Jika Anda tidak memahami konsep kepastian keselamatan orang percaya dalam konteks yang lebih besar—yaitu kuasa ilahi Allah, tujuan Allah, dan kemahatahuan Allah—maka Anda tidak akan menangkap pemahaman yang seharusnya tentang realitas kosmik yang begitu besar ini.
Dalam Ibrani pasal 6 terdapat kesaksian lain yang sangat kuat tentang kepastian yang kita miliki karena tujuan Allah. Dalam Ibrani 6:17—dan sebelumnya, di bagian awal pasal 6, penulis berbicara tentang orang-orang yang murtad dari kebenaran, yang sebenarnya bukan orang percaya sejati, yang jatuh meskipun mereka telah terpapar kepada seluruh pewahyuan. Mereka tidak berguna, terkutuk, dan akan dibakar, seperti yang dikatakan ayat 8. Namun kemudian nada pembicaraan berubah, dan mulai berbicara kepada orang-orang percaya pada ayat 9: “Tetapi, Saudara-saudaraku yang kekasih, kami yakin bahwa kamu memiliki sesuatu yang lebih baik.” Lalu, berbicara tentang kita, turun ke ayat 17: “Karena itu, ketika Allah bermaksud menunjukkan dengan lebih meyakinkan kepastian rencana-Nya kepada para ahli waris janji itu, Ia menjamin dengan sumpah.”
Ini sungguh luar biasa. Allah ingin menunjukkan kepada para ahli waris—yaitu kita—janji Allah tentang kemuliaan kekal. Kita adalah para ahli waris yang sedang menantikan warisan yang sepenuhnya. Dia ingin memperlihatkan kepada kita bahwa tujuan-Nya tidak berubah. Tujuan itu tidak akan berubah. Apa pun yang telah Dia tetapkan, itulah yang akan Dia lakukan. “Ia menjamin dengan sumpah, supaya melalui dua kenyataan yang tidak berubah-ubah — dalam hal ini Allah tidak mungkin berdusta — kita yang mencari perlindungan, beroleh dorongan yang kuat untuk berpegang pada pengharapan yang terletak di depan kita.” Apakah dua hal itu? Janji dan sumpah. Allah berjanji, lalu Dia bersumpah untuk setia pada janji-Nya. Melalui dua hal yang tidak berubah itu, Allah menyatakan ketidakberubahan tujuan-Nya.

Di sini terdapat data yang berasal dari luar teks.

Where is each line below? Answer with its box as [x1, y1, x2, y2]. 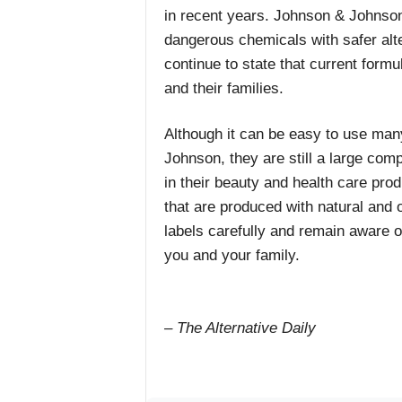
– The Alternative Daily [163, 319, 316, 336]
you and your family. [163, 247, 300, 264]
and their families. [163, 80, 284, 97]
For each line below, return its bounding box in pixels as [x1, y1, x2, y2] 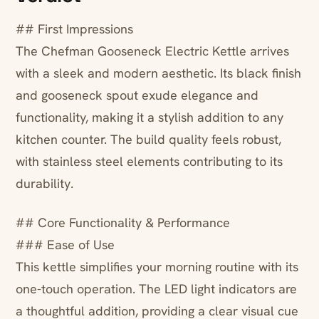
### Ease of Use [16, 236, 115, 253]
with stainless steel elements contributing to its [16, 153, 283, 170]
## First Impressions [16, 21, 133, 38]
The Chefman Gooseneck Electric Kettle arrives [16, 43, 289, 60]
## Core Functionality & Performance [16, 214, 230, 231]
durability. [16, 175, 73, 192]
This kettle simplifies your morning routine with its [16, 258, 298, 276]
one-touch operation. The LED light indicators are [16, 281, 297, 298]
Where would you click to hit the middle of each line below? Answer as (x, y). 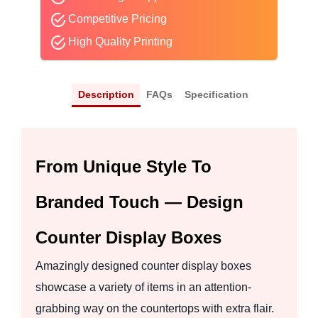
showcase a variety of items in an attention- (143, 287)
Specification (216, 95)
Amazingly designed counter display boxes (143, 265)
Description (106, 95)
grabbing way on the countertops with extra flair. (155, 308)
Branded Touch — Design (139, 202)
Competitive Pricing (116, 19)
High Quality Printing (119, 42)
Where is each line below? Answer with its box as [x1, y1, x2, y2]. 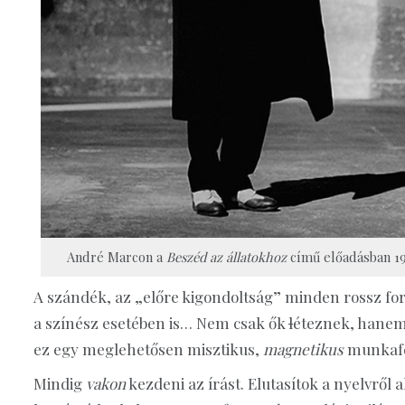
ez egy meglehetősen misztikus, [33, 339, 263, 360]
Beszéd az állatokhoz [165, 247, 287, 266]
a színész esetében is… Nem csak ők [33, 313, 288, 334]
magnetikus [263, 339, 344, 360]
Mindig [33, 372, 86, 393]
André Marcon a [66, 247, 166, 266]
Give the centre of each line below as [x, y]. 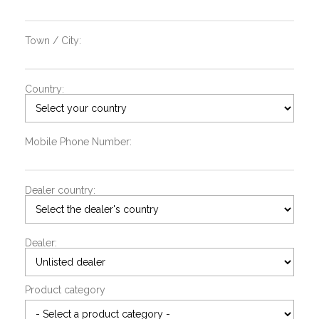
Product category [65, 290]
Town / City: [53, 41]
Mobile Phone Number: [78, 142]
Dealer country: [60, 190]
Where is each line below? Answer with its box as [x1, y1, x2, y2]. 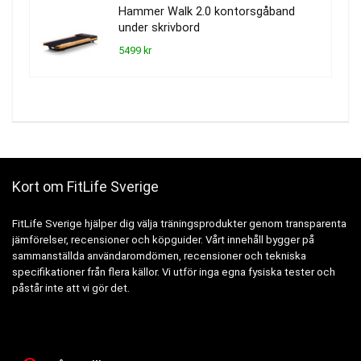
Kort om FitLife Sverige [12, 177, 159, 195]
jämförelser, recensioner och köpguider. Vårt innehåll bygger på [12, 233, 314, 246]
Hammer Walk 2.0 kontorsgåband [118, 4, 295, 19]
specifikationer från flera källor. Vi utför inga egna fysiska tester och [12, 265, 335, 278]
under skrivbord [118, 20, 200, 35]
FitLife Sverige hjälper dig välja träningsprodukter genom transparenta [12, 217, 346, 230]
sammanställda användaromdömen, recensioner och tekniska [12, 249, 306, 262]
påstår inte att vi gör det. [12, 281, 130, 294]
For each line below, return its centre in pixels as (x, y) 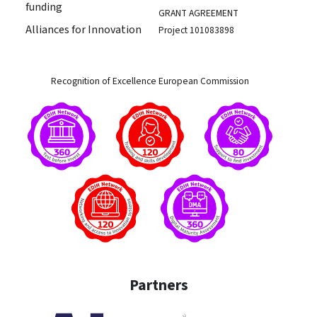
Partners (158, 286)
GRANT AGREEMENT (198, 13)
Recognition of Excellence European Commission (150, 81)
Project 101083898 (196, 30)
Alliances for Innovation (83, 30)

Dan sebagai hasilnya, Dia yang tidak mungkin berdusta memberi kita tempat perlindungan dengan dorongan yang kuat, sehingga kita dapat berpegang teguh pada pengharapan yang ada di hadapan kita. Pengharapan ini, seperti yang dikatakan ayat 19, adalah sauh bagi jiwa.
Saya tidak tahu bagaimana orang bisa hidup di bawah pengajaran yang terus mengancam bahwa keselamatan mereka bisa hilang. Kita memiliki sauh yang benar-benar tertancap—seperti yang dikatakan dua ayat berikutnya dalam Ibrani 6—sampai ke dalam Ruang Mahakudus, sampai ke belakang tabir, terikat kepada Kristus sendiri. Kita memiliki Allah yang tidak berubah, yang telah memberikan janji-janji yang tidak berubah, dan kemudian Dia menambahkan sumpah di atas janji itu, sehingga melalui dua realitas yang tidak berubah itu, Allah yang tidak mungkin berdusta telah mengikatkan diri-Nya kepada kita dengan janji kemuliaan kekal. Dengan demikian, Dia telah memberikan kepada kita pengharapan yang kokoh dan aman. Dan kita dijaga dengan aman oleh syafaat Anak Allah di sebelah kanan Allah, dan oleh syafaat Roh Kudus yang terus berlangsung di dalam kita—seperti yang kita lihat dalam ayat 26 dan 27—di mana Roh Kudus senantiasa berdoa sesuai dengan kehendak Allah. Karena itu, kita dijamin keamanannya: pertama, oleh janji Allah; kedua, oleh karya keimamatan Kristus; dan ketiga, oleh syafaat pribadi Roh Kudus yang terberkati bagi kita.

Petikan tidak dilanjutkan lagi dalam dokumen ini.